He sighed and went to the sideboard, where, opening a drawer he extracted a bottle-opener. He stooped to the cupboard and found a bottle of ginger ale.

‘No, I’ll have gin and tonic. I think I feel like a gin and tonic-‘

He turned, with the bottle-opener in his hand, and looked at her.

‘Yes, I feel like a gin and tonic-’

And so he prepared the mixture and brought it to her.

Then, sitting down, he took off his shoes and put on a pair of slippers which lay beside the chair.

Presently he looked at his watch. At which Merle put down her knitting and switched on the television. A documentary travel film was in progress, and in accompaniment to this they talked.

‘Drover Willis’s,’ he said, ‘have started on their new extension.’

‘Yes, you told me the other day.’

‘I see,’ he said, ‘they are advertising for automatic weaver instructors and hands. They are going to do made- up goods as well. They are advertising for ten twin-needle flat-bed machinists, also flat-lock machinists and instructors. They must be expanding.’

‘Four, five, six,’ she said, ‘purl two, seven, eight.’

‘I see,’ he said, ‘they are advertising for an Arts man.’

‘Well, what do you expect? It was recommended at the Conference, wasn’t it?’

‘Yes, but remember, Merle, we were the first in the area to adopt that recommendation. Did he come into the office today?’

‘No.’

‘Tell him I want to see him, it’s time we had a report. I’ve only seen him three times since we had a report. I’ve only seen him three times since he started. Weedin wants a report.’

‘Remind me in the morning on the business premises, Vincent,’ she said. ‘I don’t bring the office into my home, as you know.’

‘Weedin hasn’t seen him for a week. Neither Welfare nor Personnel can get word of him.’

She went to clatter dishes in the scullery. Mr Druce got up and began to lay the table with mats, knives, and forks which he took out of the sideboard.
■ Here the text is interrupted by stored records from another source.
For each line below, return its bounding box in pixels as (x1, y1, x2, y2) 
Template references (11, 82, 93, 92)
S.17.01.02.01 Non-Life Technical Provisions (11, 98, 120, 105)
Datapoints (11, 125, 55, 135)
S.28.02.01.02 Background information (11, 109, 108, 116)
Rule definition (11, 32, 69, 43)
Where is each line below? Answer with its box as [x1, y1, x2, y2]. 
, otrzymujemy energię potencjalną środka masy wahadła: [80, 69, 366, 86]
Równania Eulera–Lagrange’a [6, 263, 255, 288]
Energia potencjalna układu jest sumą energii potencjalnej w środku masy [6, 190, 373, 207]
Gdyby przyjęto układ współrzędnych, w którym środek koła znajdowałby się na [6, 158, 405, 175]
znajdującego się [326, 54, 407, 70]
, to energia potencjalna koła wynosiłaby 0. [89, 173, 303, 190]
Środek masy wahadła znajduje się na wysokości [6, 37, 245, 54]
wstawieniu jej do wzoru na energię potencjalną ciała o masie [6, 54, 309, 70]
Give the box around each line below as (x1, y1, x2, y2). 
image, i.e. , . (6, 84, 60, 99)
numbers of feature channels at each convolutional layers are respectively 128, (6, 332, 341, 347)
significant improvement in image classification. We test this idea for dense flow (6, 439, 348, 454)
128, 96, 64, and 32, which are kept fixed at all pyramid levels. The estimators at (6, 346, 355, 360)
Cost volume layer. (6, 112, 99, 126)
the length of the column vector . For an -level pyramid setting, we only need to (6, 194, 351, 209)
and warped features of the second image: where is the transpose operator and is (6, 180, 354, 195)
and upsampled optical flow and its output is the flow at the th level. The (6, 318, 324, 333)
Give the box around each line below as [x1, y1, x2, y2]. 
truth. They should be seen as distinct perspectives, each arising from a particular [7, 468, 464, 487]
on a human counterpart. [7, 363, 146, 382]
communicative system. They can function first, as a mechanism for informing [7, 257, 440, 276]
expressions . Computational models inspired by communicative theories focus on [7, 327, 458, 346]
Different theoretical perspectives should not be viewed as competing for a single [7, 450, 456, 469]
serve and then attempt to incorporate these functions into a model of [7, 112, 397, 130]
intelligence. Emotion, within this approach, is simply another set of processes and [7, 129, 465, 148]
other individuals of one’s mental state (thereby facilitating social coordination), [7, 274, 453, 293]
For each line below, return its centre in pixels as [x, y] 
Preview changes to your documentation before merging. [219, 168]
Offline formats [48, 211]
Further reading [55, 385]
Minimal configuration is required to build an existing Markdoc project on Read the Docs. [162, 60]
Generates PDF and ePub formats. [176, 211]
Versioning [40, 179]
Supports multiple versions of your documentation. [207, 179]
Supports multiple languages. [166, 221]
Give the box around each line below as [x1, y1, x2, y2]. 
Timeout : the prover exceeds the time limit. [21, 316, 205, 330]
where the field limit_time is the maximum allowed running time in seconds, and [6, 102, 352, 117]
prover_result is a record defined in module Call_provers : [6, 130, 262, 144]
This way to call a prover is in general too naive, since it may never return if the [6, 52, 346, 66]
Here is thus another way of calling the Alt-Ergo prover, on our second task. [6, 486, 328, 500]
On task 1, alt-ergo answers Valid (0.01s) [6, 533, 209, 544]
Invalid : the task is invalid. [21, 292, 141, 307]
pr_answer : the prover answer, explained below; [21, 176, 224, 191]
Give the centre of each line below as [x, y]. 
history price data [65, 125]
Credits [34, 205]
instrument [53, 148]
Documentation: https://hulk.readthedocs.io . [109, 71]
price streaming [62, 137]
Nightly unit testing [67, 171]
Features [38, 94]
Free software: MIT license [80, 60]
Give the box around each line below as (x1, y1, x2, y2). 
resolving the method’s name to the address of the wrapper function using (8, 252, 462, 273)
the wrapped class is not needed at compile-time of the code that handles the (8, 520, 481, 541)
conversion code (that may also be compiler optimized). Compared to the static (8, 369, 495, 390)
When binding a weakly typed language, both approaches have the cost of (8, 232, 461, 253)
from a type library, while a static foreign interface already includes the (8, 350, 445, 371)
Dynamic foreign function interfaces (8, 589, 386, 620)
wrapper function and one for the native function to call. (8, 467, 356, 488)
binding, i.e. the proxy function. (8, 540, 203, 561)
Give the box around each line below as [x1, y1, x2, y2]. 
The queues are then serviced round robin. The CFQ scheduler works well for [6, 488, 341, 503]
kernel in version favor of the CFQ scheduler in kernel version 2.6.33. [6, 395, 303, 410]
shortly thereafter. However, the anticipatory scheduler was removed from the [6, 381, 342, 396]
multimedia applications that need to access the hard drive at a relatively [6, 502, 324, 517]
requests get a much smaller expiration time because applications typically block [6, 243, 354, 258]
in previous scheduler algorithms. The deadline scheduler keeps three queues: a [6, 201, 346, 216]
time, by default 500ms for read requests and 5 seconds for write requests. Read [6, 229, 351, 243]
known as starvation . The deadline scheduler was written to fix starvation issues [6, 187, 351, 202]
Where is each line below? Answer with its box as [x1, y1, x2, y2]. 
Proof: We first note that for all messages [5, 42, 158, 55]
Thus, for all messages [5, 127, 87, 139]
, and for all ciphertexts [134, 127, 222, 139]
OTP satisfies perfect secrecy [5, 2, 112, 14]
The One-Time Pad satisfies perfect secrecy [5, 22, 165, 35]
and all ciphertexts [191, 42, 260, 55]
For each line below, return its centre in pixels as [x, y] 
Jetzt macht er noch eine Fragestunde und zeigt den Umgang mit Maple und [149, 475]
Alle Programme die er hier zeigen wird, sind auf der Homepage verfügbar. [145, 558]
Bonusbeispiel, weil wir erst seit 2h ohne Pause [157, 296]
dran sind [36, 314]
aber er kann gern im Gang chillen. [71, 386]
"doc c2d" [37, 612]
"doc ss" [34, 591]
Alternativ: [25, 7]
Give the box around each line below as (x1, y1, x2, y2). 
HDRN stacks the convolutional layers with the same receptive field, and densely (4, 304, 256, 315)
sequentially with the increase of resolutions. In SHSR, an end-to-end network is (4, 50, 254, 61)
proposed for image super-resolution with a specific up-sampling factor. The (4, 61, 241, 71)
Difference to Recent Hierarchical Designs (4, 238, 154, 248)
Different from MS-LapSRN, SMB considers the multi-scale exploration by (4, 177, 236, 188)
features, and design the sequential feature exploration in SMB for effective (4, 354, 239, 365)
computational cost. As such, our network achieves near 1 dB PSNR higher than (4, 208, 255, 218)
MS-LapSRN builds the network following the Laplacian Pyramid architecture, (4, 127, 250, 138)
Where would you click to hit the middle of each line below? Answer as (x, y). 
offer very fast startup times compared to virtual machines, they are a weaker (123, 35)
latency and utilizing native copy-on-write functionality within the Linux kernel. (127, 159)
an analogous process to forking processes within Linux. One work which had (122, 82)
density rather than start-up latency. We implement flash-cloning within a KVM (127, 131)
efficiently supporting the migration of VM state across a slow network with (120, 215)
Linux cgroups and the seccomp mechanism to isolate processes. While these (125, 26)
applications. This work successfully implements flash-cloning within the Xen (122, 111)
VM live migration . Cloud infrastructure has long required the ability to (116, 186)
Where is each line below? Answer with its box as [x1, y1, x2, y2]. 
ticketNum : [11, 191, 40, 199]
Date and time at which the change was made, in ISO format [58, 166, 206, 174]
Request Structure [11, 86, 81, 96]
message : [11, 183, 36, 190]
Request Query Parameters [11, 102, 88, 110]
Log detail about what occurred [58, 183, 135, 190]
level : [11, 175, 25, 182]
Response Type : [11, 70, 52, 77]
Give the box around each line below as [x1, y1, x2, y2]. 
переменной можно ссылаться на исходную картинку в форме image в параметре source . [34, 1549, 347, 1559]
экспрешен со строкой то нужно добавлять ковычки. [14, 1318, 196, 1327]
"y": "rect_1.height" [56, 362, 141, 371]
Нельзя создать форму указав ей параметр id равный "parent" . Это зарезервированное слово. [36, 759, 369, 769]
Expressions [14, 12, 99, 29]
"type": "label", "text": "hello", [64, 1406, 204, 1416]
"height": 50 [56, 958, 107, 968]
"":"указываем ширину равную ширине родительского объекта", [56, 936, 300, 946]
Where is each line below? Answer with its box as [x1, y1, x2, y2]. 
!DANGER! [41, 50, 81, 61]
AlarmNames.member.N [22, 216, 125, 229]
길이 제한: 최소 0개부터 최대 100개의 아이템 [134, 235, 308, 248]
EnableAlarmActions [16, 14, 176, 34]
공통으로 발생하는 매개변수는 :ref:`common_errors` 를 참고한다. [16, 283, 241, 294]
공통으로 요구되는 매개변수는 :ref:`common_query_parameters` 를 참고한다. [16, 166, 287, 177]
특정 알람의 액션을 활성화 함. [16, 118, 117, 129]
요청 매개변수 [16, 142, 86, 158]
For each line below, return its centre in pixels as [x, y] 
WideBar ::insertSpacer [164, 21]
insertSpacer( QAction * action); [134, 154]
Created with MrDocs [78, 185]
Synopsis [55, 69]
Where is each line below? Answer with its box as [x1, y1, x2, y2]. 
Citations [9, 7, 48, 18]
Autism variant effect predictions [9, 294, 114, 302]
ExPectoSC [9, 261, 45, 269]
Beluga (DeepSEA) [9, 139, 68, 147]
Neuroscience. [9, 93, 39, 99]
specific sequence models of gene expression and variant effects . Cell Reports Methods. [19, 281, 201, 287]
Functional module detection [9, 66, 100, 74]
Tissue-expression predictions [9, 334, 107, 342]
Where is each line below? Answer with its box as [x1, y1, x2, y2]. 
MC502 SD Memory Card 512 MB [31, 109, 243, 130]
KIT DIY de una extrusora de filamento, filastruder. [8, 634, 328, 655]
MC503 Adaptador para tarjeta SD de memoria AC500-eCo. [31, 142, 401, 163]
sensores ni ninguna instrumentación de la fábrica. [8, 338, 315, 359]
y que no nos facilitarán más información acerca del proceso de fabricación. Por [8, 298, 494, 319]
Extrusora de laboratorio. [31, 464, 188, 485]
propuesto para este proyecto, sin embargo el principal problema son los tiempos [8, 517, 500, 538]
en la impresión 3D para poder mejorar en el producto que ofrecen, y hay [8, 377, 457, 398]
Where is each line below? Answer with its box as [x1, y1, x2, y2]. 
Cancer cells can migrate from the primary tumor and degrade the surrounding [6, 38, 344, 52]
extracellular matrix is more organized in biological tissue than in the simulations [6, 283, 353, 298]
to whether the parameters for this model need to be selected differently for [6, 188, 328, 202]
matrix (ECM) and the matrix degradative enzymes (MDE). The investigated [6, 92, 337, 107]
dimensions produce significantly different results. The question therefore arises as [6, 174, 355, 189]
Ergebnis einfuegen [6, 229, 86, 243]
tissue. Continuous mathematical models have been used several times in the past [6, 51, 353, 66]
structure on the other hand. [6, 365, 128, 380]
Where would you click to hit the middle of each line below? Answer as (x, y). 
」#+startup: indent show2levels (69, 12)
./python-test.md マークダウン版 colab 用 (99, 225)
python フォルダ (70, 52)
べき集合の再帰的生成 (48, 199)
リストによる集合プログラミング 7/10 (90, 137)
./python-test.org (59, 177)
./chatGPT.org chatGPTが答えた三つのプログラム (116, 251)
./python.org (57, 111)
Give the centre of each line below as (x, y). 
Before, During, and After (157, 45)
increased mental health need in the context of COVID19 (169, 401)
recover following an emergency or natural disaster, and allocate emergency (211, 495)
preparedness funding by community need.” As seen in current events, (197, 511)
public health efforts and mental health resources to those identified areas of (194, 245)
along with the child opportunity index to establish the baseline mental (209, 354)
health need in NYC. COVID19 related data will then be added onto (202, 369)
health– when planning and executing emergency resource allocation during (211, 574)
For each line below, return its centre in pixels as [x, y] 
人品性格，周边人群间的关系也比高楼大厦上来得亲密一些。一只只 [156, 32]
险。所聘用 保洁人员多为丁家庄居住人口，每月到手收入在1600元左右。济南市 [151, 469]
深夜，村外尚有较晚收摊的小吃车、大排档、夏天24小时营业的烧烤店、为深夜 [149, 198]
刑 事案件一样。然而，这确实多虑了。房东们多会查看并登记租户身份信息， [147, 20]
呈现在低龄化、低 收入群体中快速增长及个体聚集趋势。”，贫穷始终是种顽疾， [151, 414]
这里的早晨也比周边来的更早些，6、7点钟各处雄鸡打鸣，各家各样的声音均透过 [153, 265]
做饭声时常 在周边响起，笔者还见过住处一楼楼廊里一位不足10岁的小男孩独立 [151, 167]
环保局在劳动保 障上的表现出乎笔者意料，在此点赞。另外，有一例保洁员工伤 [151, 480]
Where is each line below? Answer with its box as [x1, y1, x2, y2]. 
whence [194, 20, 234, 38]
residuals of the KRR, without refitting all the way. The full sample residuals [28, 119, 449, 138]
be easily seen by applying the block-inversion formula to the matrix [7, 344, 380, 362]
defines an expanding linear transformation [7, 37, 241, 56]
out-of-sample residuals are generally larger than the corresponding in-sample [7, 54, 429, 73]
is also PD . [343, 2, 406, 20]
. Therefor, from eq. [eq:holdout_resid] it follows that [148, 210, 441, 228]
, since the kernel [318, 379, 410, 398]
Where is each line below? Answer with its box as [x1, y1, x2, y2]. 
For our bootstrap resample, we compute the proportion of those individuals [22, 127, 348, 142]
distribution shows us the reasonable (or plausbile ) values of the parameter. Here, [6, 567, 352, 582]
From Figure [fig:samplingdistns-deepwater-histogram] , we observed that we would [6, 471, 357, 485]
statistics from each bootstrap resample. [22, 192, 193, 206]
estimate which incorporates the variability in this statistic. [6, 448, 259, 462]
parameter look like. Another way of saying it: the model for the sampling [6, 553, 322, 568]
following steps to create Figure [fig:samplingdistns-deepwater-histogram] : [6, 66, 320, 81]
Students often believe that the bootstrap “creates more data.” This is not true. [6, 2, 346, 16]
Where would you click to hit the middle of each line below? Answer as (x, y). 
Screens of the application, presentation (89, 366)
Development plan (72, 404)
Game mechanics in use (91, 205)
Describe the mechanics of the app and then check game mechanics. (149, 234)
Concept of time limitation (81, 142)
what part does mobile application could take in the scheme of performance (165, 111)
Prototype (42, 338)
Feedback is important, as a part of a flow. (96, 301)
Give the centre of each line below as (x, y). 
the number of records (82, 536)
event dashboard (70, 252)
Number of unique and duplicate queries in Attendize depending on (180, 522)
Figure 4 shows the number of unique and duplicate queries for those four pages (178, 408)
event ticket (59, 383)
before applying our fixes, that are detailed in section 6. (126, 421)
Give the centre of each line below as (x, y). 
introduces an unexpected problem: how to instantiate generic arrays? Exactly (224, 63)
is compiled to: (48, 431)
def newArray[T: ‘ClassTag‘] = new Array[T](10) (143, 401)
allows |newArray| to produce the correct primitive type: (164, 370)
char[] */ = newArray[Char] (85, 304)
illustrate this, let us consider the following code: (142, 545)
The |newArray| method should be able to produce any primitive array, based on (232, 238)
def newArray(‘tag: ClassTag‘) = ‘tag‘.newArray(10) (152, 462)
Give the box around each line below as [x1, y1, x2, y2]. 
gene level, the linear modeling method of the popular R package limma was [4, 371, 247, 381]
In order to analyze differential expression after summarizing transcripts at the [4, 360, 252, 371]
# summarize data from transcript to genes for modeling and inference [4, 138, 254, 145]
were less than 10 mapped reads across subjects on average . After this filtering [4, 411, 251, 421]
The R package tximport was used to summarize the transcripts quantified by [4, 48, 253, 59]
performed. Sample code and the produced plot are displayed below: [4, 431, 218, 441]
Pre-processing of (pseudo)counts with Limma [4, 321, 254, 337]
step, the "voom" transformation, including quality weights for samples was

Then he went out into the hall and from his coat pocket took a bottle of stomach tablets which he placed on the table together with the pepper and salt.

Merle brought in some bread. Mr Druce took a bread-knife from the drawer and looked at her. Then he placed the knife beside the bread on the board.

‘The brussels are not quite ready,’ she said, and she sat in her chair and took up her knitting. He perched on the arm. She pushed him with her elbow in the same movement as she was using for her knitting. He tickled the back of her neck, which she put up with for a while. But suddenly he pinched the skin of her neck. She screamed.

‘Sh-sh,’ he said.

‘You hurt me,’ she said.

‘No, I was only doing this.’ And he pinched her neck again.

She screamed and jumped from the chair.

‘The brussels are ready,’ she said.

He turned off the television when she brought in the meal. ‘Bad for the digestion while you’re eating,’ he said.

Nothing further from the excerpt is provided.